Protecting Health Equity

Becerra has the support of the American Hospital Association, whose President Richard J. Pollack recommended his confirmation. Becerra will, in many ways, be a natural ally to the AHA as HHS Secretary, as he has spent decades championing many of their core legislative issues, such as the Affordable Care Act and enforcement of 340B drug discounts.

Indeed, in a December letter to then-secretary Alex Azar, Becerra and his fellow Attorneys General pushed HHS to take action against drug companies they said were violating their statutory obligations under the 340B drug pricing program, which requires any manufacturer that wishes to be repaid under Medicaid or Medicare Part B to offer “drugs at or below the applicable ceiling price” to covered entities such as community health centers.

“Each day that drug manufacturers violate their statutory obligations,” the letter said, “vulnerable patients and their healthcare centers are deprived of the essential healthcare resources that Congress intended to provide.”

A Deep Bench Awaits Action

Becerra has a number of attorneys joining him in the Biden Administration’s health team.

Chiquita Brooks-LaSure, managing director of the health group at Manatt, led the Biden Administration’s transitional review of the Department of Health and Human Services and is now Biden’s nominee for head of Medicare and Medicaid Services. Lisa Barclay went from leading Biden’s review of the Food and Drug Administration while a partner at Boies Schiller & Flexner to joining Becerra’s team as Deputy General Counsel of HHS.

Beyond HHS, a number of other well-established health attorneys will guide the administration’s response to Covid and efforts to shore up our nation’s healthcare infrastructure.

Amy Chang will serve as a policy adviser to the Biden administration, having previously worked in the Obama administration as a special assistant in the office of the secretary at HHS.

Abbe Gluck will serve as special counsel, coming from Yale Law School.

Yale Law alum Rosa Po joins Gluck as Covid-19 response team deputy chief of staff, having advised domestic and economic agency review during the Biden transition.

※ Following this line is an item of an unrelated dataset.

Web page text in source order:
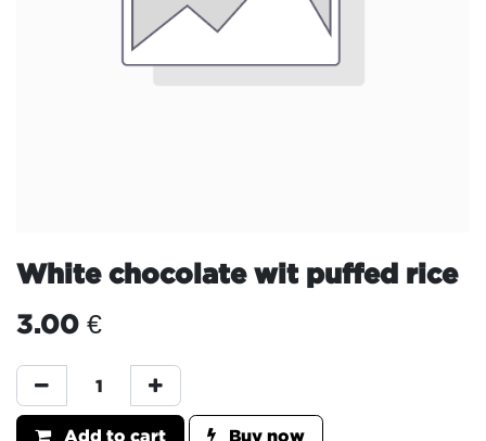
White chocolate wit puffed rice
3.00 €
Add to cart Buy now

During the Obama administration, Po served as a policy adviser to the assistant secretary for planning and evaluation at HHS.

Andy Slavitt was appointed senior adviser to the Covid-19 response coordinator. He served as acting administrator for CMS under President Obama, overseeing Medicaid, Medicare, the Children’s Health Insurance Program, payment reform and the health insurance marketplace, most famously being credited with the turnaround of the troubled healthcare.gov website.

Tackling Once-in-a-Lifetime Challenges

What can we expect from his early days, according to his longtime colleague Anthony Wright?

“Obviously, Becerra’s first priority at the moment is the Covid-19 crisis,” Wright said in a phone interview. “He will have an important role to play in getting us out of this in terms of organizing the healthcare delivery system to be as responsive as possible to this moment to provide health and economic security to families struggling right now.” Further, Wright said Becerra will be of tremendous service as “a gifted communicator in Spanish who will play an important role in ensuring that health equity is an important part of the Covid recovery.”

Once we are through the worst of this pandemic, Wright anticipates Becerra’s next top priority will be “not only implementing but improving ACA.”

Wright said: “Becerra knows what we’ve won but is also acutely aware of the remaining gaps, and we trust he will take big steps toward a universal and more affordable and equitable system.”